The present invention has been invented to solve the problems of the prior art as described above, by forming a barrier film in which phosphors are applied in the direction intersecting the partition walls at each discharge space boundary between the partition walls, thereby increasing the phosphor coating area of the unit cell. It is an object of the present invention to provide a plasma display device capable of high definition by reducing mis-discharge between adjacent cells.

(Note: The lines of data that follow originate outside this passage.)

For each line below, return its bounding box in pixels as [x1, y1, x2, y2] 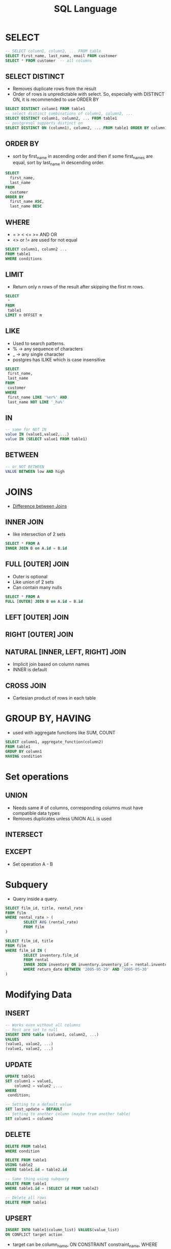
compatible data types [12, 810, 60, 816]
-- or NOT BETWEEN [5, 464, 44, 469]
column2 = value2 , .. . [14, 1083, 63, 1088]
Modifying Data [5, 989, 72, 1000]
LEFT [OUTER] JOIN [5, 613, 69, 622]
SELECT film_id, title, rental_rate [5, 906, 83, 911]
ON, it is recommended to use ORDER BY [12, 96, 99, 102]
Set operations [5, 770, 69, 782]
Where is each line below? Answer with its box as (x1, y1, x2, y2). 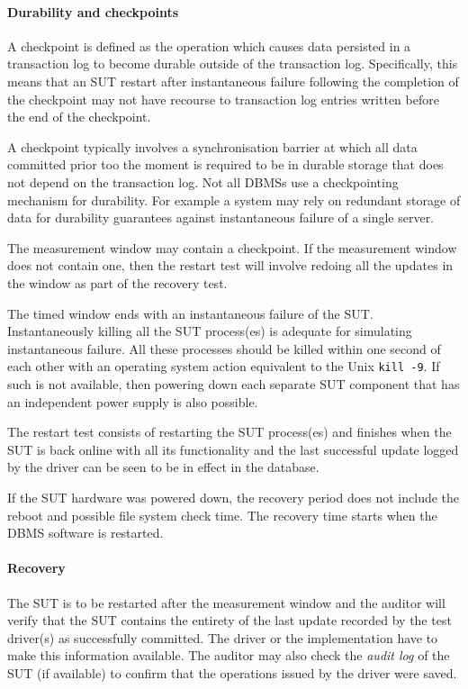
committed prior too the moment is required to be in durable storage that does (7, 155, 444, 174)
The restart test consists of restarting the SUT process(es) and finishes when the (7, 422, 452, 441)
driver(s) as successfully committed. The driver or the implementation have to (7, 628, 438, 647)
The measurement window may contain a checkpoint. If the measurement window (7, 238, 457, 257)
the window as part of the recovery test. (7, 273, 228, 292)
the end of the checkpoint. (7, 107, 151, 126)
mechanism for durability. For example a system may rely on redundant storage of (7, 190, 461, 209)
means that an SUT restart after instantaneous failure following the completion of (7, 71, 459, 90)
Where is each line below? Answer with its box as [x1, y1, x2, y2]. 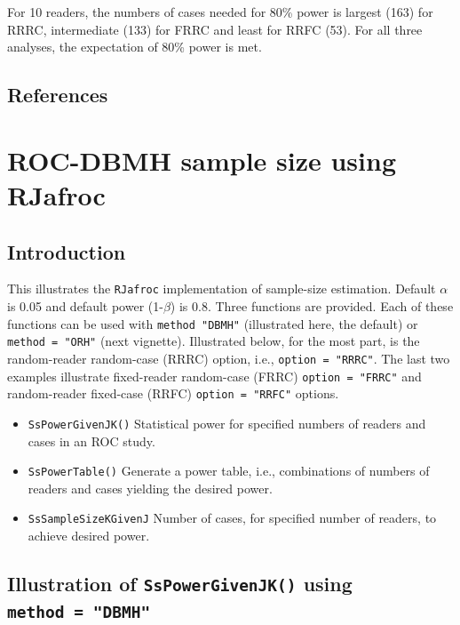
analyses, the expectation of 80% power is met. [7, 37, 262, 56]
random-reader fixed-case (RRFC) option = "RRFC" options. [7, 384, 339, 403]
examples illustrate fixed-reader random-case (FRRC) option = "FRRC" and [7, 366, 422, 385]
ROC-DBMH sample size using [7, 141, 397, 178]
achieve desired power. [28, 526, 150, 545]
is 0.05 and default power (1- [7, 296, 163, 315]
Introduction [7, 237, 126, 265]
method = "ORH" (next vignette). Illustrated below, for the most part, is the [7, 332, 420, 350]
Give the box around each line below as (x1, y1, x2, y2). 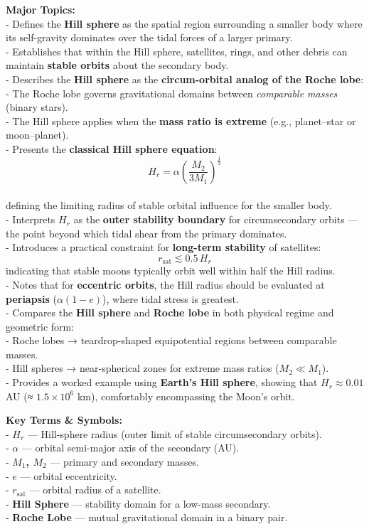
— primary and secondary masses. (50, 454, 200, 469)
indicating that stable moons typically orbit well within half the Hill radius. (6, 263, 336, 278)
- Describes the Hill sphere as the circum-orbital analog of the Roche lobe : (6, 71, 364, 86)
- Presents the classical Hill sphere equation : (6, 141, 218, 156)
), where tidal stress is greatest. (102, 291, 239, 306)
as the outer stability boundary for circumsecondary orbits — (73, 212, 358, 227)
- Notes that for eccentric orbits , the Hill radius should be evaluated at (6, 277, 325, 292)
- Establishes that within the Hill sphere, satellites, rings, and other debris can (6, 43, 348, 58)
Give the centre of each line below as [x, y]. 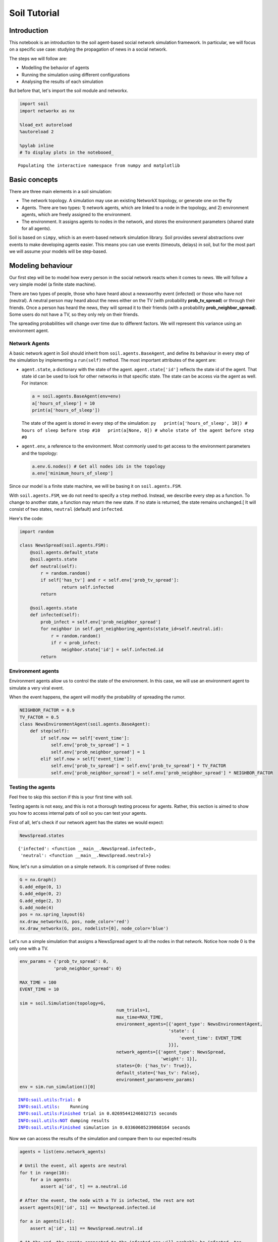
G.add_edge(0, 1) [41, 887]
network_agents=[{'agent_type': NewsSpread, [171, 1052]
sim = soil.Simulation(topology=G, [63, 1003]
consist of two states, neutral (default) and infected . [66, 509]
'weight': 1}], [179, 1059]
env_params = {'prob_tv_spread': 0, [64, 962]
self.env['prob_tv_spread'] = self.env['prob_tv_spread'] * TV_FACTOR [139, 766]
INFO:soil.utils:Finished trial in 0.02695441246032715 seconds [98, 1114]
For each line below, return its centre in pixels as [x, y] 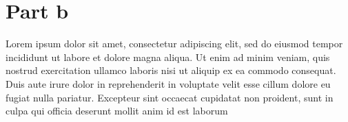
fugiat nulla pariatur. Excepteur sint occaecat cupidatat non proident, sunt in [170, 97]
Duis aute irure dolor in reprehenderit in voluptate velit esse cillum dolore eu [168, 83]
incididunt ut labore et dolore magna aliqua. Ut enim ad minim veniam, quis [168, 57]
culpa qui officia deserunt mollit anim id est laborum [117, 111]
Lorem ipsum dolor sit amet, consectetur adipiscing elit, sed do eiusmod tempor [174, 44]
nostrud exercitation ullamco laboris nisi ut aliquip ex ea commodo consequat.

1 is an exploded perspective view of the upper and lower substrates of a conventional plasma display panel.

2 is a cross-sectional view of a discharge space of a conventional plasma display panel.

3 is a cross-sectional view of a conventional plasma display panel.

Figure 4 is a structural block diagram to which the present invention is applied.

5 is a cross-sectional view of a plasma display panel to which the present invention is applied.

*** Explanation of symbols for the main parts of the drawing ***

1: Front board 2: Back board

3: bulkhead 4: address electrode

5: phosphor 6: transparent electrode

7 bus electrode 8 dielectric layer

9: protective layer 10: barrier film

Hereinafter, the present invention will be described in detail with reference to the accompanying drawings.

In the plasma display device to which the present invention is applied, the overall configuration and operation state except for the blocking film 10 are the same as in the prior art, and the description of the other configurations will be omitted and the same reference numerals will be given.

4 shows a structure in which the blocking film 10 is formed in the vertical direction between the partition walls 3 according to the present invention, and the blocking film 10 is formed at the boundary of the discharge space formed by the discharge between the sustain electrode pairs 6. And the phosphor 5 is applied thereon.

The structure of the barrier film 10 of the present invention increases the coating area of the phosphor 5 of the unit cell as the phosphor 5 is applied not only to the partition wall 3 but also to the barrier film 10, which is the brightness and efficiency of the PDP. Will improve.

At the same time, as shown in FIG. 5, the blocking film 10 reduces visible light spreading to adjacent cells and collects them in the center of the discharge space, thereby reducing the discharge voltage and preventing mis-discharge. As the distance can be reduced, it is possible to realize the PDP implementation of high resolution.

In addition, if the height of the barrier film 10 is raised to the same height as the partition wall 3, the flow of gas does not flow smoothly inside the panel during the gas injection / exhaust process during the manufacturing process of the PDP, thereby increasing the process time. The barrier film 10 is to be formed at an appropriate height lower than (3).

As described above, the present invention increases the phosphor coating area of the entire unit cell, decreases the discharge voltage by reducing the loss of charged particles, and prevents mis-discharge between adjacent cells. This has the effect of enabling refinement.

Claims (3)

A sustain electrode, a dielectric layer, and a protective layer are sequentially formed on a first substrate of two substrates coupled in parallel, and an address electrode is arranged in a direction crossing the sustain electrode on a second substrate, and between the first and second substrates. In the plasma display panel structure is formed with a stripe-type partition wall for separating the discharge space, A barrier rib structure of a plasma display device, characterized in that a barrier layer intersecting the barrier rib is formed between the barrier ribs. The method of claim 1, And the blocking layer is formed to have a height lower than that of the barrier rib. The method of claim 1, A partition structure of a plasma display device, characterized in that the phosphor is coated on the outer wall or sidewall of the blocking film.